*** Available records

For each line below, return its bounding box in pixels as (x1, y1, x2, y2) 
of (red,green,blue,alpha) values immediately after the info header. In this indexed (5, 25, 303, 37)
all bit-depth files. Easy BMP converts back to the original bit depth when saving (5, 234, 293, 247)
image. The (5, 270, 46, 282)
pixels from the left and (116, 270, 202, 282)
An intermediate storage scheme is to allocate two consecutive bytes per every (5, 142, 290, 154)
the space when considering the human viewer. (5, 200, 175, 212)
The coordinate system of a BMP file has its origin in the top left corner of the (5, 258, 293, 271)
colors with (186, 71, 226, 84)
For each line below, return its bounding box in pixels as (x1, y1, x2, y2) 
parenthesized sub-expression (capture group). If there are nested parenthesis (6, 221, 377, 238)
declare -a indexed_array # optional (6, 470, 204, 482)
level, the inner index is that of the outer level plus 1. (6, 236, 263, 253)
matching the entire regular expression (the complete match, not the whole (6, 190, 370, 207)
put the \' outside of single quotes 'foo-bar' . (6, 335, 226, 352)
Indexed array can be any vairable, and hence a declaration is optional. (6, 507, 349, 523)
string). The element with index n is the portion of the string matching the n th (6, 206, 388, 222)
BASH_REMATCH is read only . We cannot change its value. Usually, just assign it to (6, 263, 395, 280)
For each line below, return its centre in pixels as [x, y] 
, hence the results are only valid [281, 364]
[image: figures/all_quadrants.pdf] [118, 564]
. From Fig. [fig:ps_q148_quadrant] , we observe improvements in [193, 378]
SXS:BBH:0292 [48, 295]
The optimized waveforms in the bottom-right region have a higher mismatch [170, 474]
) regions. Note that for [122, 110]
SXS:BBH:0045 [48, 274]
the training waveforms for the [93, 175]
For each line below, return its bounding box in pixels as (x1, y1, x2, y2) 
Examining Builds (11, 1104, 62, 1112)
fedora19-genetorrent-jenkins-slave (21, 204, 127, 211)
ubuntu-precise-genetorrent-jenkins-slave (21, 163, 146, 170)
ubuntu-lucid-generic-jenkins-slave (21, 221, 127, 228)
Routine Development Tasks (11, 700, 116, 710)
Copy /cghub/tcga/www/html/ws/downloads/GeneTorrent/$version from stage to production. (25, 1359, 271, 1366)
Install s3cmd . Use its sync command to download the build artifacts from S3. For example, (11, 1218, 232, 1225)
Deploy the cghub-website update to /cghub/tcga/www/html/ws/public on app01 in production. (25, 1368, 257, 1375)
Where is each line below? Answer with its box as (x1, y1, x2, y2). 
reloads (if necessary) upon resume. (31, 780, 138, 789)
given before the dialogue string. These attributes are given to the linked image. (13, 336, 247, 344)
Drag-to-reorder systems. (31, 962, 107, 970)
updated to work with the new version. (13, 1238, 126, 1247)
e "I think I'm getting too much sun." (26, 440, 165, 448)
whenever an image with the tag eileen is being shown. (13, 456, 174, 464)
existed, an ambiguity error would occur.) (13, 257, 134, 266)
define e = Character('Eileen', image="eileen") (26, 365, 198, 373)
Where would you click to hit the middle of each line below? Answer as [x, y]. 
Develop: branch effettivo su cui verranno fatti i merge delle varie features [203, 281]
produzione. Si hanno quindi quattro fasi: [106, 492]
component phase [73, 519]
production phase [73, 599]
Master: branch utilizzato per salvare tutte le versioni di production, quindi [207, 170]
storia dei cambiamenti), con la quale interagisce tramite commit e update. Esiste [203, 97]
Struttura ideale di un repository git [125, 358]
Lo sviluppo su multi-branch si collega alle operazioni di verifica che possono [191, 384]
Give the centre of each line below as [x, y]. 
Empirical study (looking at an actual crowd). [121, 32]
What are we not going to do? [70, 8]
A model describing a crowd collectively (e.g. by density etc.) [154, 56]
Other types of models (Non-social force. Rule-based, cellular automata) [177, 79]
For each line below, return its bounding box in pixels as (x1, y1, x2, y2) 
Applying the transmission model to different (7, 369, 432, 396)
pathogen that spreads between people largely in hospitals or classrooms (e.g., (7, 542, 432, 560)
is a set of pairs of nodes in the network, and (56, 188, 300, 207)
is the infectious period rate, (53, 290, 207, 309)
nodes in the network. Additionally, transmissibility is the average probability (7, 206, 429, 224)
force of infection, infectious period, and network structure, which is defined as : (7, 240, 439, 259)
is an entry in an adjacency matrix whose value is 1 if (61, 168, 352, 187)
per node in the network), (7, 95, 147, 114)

******
*** Available records

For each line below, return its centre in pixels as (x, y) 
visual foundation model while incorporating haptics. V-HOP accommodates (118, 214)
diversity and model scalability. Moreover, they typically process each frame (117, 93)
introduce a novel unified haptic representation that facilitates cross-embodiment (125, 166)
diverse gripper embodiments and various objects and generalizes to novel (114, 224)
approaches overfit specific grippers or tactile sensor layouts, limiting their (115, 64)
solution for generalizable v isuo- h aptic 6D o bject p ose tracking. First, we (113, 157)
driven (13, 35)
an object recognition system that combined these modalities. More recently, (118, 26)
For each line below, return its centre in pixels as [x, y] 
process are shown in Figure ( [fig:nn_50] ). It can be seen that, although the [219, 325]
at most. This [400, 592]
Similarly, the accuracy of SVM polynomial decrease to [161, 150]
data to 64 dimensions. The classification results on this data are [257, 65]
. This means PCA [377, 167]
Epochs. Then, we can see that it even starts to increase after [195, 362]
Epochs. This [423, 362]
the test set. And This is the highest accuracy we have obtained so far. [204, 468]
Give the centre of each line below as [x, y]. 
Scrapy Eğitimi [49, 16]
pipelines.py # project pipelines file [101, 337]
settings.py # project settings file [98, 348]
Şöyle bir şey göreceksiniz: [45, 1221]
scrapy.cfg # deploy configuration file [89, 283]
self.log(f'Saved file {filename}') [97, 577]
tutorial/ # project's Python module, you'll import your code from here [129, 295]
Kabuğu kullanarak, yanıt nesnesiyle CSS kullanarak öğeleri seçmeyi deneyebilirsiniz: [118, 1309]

******
*** Available records

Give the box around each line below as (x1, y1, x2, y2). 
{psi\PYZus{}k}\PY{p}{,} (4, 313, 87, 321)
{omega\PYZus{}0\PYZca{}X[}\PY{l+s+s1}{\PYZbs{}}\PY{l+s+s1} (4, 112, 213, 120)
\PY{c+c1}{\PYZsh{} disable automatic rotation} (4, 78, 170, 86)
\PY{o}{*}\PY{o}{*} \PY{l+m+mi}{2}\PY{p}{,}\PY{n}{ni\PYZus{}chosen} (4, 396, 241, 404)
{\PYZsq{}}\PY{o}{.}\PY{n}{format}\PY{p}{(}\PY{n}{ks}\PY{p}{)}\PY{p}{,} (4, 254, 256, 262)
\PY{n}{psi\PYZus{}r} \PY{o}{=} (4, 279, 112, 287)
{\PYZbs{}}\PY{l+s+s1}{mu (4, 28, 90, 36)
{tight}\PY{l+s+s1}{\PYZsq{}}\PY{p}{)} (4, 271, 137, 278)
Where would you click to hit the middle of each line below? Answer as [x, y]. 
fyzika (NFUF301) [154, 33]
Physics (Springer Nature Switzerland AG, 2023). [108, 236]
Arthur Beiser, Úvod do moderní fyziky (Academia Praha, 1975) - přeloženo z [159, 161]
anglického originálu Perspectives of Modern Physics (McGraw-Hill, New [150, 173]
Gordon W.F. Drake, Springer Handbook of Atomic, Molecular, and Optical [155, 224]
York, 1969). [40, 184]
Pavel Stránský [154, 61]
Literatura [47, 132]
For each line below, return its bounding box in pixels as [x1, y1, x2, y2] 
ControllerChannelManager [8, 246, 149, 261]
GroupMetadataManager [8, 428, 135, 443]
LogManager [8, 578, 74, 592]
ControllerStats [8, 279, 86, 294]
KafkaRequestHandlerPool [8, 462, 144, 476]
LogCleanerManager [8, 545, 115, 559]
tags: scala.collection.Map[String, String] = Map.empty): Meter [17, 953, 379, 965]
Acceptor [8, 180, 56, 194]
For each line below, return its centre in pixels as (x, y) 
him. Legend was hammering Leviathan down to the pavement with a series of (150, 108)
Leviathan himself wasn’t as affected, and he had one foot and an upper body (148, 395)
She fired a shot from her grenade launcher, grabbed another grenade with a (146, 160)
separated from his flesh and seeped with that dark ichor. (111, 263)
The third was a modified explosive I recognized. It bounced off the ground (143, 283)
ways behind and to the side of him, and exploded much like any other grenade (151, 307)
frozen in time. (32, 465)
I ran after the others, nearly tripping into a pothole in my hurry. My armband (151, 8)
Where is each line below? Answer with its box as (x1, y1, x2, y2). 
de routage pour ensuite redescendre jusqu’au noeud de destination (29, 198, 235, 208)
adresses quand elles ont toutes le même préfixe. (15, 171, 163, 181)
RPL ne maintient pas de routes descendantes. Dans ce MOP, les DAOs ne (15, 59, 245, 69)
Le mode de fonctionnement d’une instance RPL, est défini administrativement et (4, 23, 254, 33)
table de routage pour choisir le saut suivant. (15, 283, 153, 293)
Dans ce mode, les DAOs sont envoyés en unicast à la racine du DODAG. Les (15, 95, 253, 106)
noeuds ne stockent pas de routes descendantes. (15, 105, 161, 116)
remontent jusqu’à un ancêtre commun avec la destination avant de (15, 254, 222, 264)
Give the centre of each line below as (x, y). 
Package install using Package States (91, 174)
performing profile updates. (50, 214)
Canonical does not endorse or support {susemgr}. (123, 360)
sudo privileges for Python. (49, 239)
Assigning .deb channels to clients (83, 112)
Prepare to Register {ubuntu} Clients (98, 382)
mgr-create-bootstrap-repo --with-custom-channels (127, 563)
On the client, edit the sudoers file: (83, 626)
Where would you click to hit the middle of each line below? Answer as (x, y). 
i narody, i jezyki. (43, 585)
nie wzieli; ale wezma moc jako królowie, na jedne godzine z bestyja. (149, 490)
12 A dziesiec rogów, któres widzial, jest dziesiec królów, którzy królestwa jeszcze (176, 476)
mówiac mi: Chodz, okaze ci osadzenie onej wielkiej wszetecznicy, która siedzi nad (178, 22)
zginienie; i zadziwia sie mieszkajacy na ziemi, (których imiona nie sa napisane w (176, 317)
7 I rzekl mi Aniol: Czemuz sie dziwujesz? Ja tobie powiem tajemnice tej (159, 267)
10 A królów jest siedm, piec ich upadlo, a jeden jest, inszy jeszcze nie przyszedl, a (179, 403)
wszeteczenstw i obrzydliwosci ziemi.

******

■ **Task objective**
Report, from the entries above, each line where "PYZus" is found.

■ **Result of the task**
{psi\PYZus{}k}\PY{p}{,} (4, 313, 87, 321)
{omega\PYZus{}0\PYZca{}X[}\PY{l+s+s1}{\PYZbs{}}\PY{l+s+s1} (4, 112, 213, 120)
\PY{o}{*}\PY{o}{*} \PY{l+m+mi}{2}\PY{p}{,}\PY{n}{ni\PYZus{}chosen} (4, 396, 241, 404)
\PY{n}{psi\PYZus{}r} \PY{o}{=} (4, 279, 112, 287)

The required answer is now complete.